Sementara di sisi permintaan, perekonomian di triwulan IV diperkirakan ditopang oleh
kuatnya konsumsi domestik dan kinerja investasi daerah, sebagaimana perilaku belanja
Triwulan III 2012
49
masyarakat yang cenderung meningkat di akhir tahun, pelaksanaan Pilkada di berbagai
daerah, serta realisasi proyek MP3EI dan investasi swasta khususnya di bidang properti.

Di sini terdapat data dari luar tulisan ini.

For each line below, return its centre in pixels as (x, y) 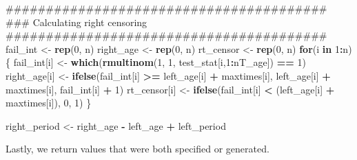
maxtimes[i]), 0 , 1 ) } (49, 103)
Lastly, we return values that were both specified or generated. (137, 149)
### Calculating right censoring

Meskipun pelemahan external demand yang menyebabkan perlambatan ekspor KTI yang
didominasi produk tambang masih perlu diwaspadai, namun impor diperkirakan masih
tetap kuat ditengah depresiasi nilai tukar, dengan didorong oleh tingginya kebutuhan
intermediate goods seiring dengan pertumbuhan sektor utama KTI (pertanian, industri dan
angkutan).
Dengan perkembangan tersebut, sepanjang tahun 2012, perekonomian KTI mengalami
ekspansi yang cukup menggembirakan, dengan pertumbuhan ekonomi tahun 2012
diperkirakan mencapai 7,11% ± 1% (yoy), cenderung lebih tinggi dibanding tahun
sebelumnya yang mencapai 5,45%. Seluruh wilayah diproyeksikan mengalami peningkatan
pertumbuhan, terutama didorong oleh akselerasi sektor tambang dan industri pengolahan
yang pulih kembali pasca lambatnya pertumbuhan akibat gangguan supply di tahun lalu.

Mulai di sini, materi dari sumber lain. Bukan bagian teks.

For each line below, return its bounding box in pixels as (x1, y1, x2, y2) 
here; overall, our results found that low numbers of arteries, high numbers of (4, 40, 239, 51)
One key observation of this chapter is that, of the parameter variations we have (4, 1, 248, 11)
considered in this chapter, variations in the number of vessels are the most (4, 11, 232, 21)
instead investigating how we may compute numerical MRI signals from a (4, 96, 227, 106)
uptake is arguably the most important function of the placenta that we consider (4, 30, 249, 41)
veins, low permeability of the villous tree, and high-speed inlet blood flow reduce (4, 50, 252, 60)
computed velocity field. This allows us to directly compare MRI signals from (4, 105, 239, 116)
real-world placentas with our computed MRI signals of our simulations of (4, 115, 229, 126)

Hal ini didukung pula oleh kuatnya konsumsi domestik di sepanjang tahun 2012.
Tekanan inflasi di triwulan IV diperkirakan meningkat, dari 5,05% (yoy) di triwulan III
menjadi 5,61 ± 1% di akhir tahun. Seluruh wilayah di KTI baik Kalimantan, Sulampua,
maupun Balnustra, diprediksikan akan mengalami tekanan inflasi yang meningkat pada
triwulan mendatang. Proyeksi inflasi yang meningkat terutama ditunjukkan oleh daerah-
daerah yang jauh secara geografis. Beberapa faktor yang berpotensi menjadi sumber
penyebab tekanan inflasi antara lain terkait dengan tingginya kegiatan pariwisata dan
liburan pada periode tersebut yang menyebabkan permintaan terhadap barang dan jasa
meningkat, peningkatan permintaan terhadap bahan bangunan seiring dengan puncak
realisasi proyek dan masih tingginya aktivitas investasi. Selain itu, pengaruh gangguan
pasokan akibat kemungkinan terjadinya pergeseran awal musim hujan yang berdampak
pada terkendalanya distribusi. Tekanan inflasi diperkirakan terjadi pada bumbu-bumbuan
dan ikan segar.
Lebih lanjut, perlu diwaspadai pula hal-hal yang dapat mengancam inflasi kedepan sebagai
berikut :
• Terbatasnya kuota BBM subsidi. Jika hal ini terjadi dapat menyebabkan dampak turunan
dari inflasi itu sendiri
• Ancaman kekeringan yang semakin parah dapat mengganggu supply dan price instability
di daerah
Ekspektasi masyarakat menjelang kenaikan administered price dikhawatirkan meningkat. Hal
ini dikhawatirkan dapat menyebabkan pelaku usaha melakukan penyesuaian harga
sebelum adanya kenaikan harga untuk menjaga kontinuitas margin keuntungan.